Kingston, Jamaica — 26 June 2026
Jamaica’s diaspora — the more than one million Jamaicans living abroad, primarily in the United States, Canada, and the United Kingdom — sends an average of US$2.2 billion in annual remittances home, equivalent to approximately 16 per cent of GDP. A growing portion of that capital is now flowing into real estate, with major mortgage lenders reporting substantial increases in diaspora borrowing and with government actively courting overseas Jamaicans as a strategic property investment constituency.
VM Group, one of Jamaica’s largest mortgage lenders, recorded a 25 per cent increase in mortgage loans to diaspora real estate investors between 2024 and 2025, alongside a 23 per cent increase in new diaspora members to its financial platform. In some mortgage portfolios at major Jamaican institutions, up to a quarter of borrowers are overseas Jamaicans — a figure that represents a structural shift in the demand base for Jamaica’s residential real estate market, not merely a temporary trend.

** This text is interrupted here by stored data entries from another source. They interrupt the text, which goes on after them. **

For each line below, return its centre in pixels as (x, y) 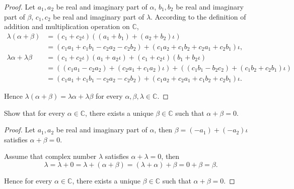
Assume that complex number (50, 156)
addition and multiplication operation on (67, 26)
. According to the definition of (198, 16)
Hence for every (28, 180)
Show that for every (35, 113)
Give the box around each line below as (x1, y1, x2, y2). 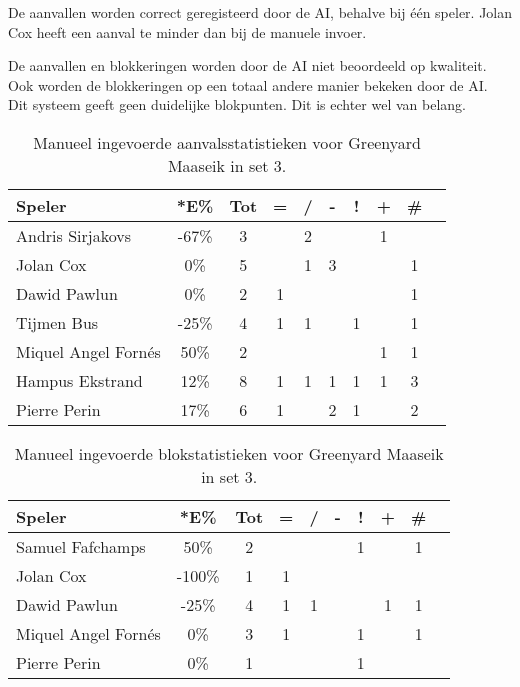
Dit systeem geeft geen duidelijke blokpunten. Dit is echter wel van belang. (8, 94, 466, 115)
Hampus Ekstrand (16, 368, 143, 392)
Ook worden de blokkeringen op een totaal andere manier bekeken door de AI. (8, 74, 488, 95)
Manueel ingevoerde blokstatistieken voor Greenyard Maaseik (14, 441, 444, 465)
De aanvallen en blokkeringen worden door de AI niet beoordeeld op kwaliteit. (8, 55, 487, 76)
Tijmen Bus (16, 310, 99, 334)
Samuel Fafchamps (16, 534, 146, 558)
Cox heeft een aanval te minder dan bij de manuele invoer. (8, 21, 367, 42)

What the Diaspora Is Buying
Diaspora buyers are purchasing across the island, but the pattern skews toward coastal parishes and the parish of origin. A Jamaican who grew up in St. Thomas and emigrated to New York may buy a retirement property in St. Thomas; a Montego Bay native in Birmingham may purchase a townhouse in St. James for eventual return. The diaspora buyer’s motivation is frequently dual: both investment return through rental income in the near term, and return migration in the long term.
Collective investment has emerged as a notable pattern. Through the Jamaican diaspora investment conferences, investors have pooled capital to acquire commercial real estate, with the Coral Seas hotel in Negril — purchased for US$3 million by approximately 30 individual investors in 2023 and converted into condominiums — cited as a landmark transaction. The pooling model allows diaspora investors who cannot individually finance a commercial acquisition to participate in real estate investment at a scale that changes their relationship to the Jamaican market.

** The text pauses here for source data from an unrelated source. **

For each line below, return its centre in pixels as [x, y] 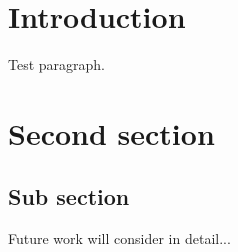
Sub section [69, 196]
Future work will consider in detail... [119, 238]
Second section [111, 132]
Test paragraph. [57, 64]
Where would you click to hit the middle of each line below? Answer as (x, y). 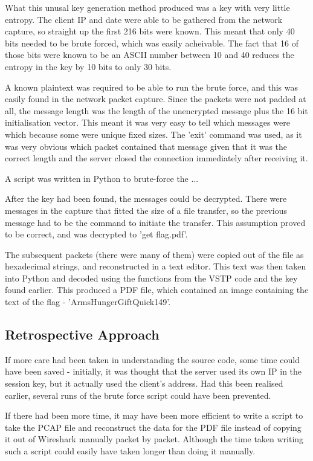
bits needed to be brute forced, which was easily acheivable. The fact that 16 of (152, 43)
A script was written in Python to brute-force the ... (102, 178)
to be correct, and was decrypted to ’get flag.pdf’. (96, 234)
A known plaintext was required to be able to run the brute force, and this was (151, 87)
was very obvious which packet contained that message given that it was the (146, 146)
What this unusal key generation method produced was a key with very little (147, 7)
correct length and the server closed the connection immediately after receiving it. (156, 158)
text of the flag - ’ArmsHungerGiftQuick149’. (88, 302)
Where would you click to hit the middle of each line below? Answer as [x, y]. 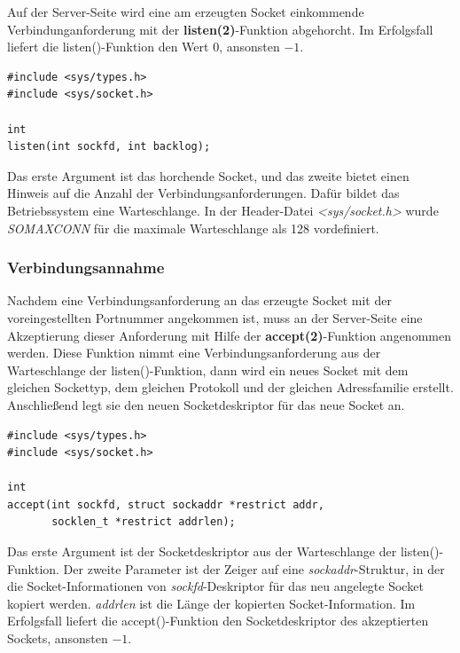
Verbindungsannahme [86, 267]
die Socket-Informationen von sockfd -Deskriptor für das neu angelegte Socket [215, 586]
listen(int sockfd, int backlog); [109, 147]
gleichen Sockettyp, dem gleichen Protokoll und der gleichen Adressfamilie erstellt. [230, 387]
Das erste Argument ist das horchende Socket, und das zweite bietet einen [208, 175]
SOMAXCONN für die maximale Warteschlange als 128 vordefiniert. [193, 228]
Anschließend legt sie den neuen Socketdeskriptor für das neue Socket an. [206, 404]
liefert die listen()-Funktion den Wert [108, 47]

The Government’s Diaspora Engagement
The government has explicitly called for diaspora participation in Jamaica’s housing and real estate market, with the Prime Minister publicly inviting overseas Jamaicans to buy property on the island. The JA Diaspora Engage platform, maintained by the Ministry of Foreign Affairs, provides investment information and channels for diaspora members seeking to navigate the Jamaican property market from abroad.
The total economic contribution of the diaspora to Jamaica — including remittances, investment, philanthropy, exports, and tourism spend — represents approximately US$4 billion annually, or 28 per cent of national output. Real estate investment is one of the most direct and durable forms of diaspora economic engagement: it creates assets in Jamaica, generates demand for Jamaican construction labour, and anchors the investor’s connection to the island in a way that a bank remittance does not.
“The diaspora has always been a major source of demand in Jamaica’s residential property market, but the formalisation of that demand through mortgage products and investment platforms is relatively new and very significant,” said Dean Jones, Managing Director of Jamaica Homes. “A VM portfolio where a quarter of borrowers are overseas Jamaicans is not a niche segment — it is a core market. Developers and lenders who design products for the diaspora buyer are addressing a segment with USD income, long time horizons, and deep emotional motivation to invest in Jamaica.”
Practical Considerations for Overseas Buyers
Diaspora buyers face specific challenges that domestic buyers do not: they cannot easily view properties in person, they need a trusted local network for due diligence and property management, and they must navigate cross-border financing arrangements. Major Jamaican lenders have developed diaspora mortgage products — denominated in Jamaican dollars or structured for overseas income verification — to reduce these frictions. The NHT’s special contribution refund process for permanent emigrants provides another financial tool for those who contributed to the Trust before leaving and are now buying back into the market.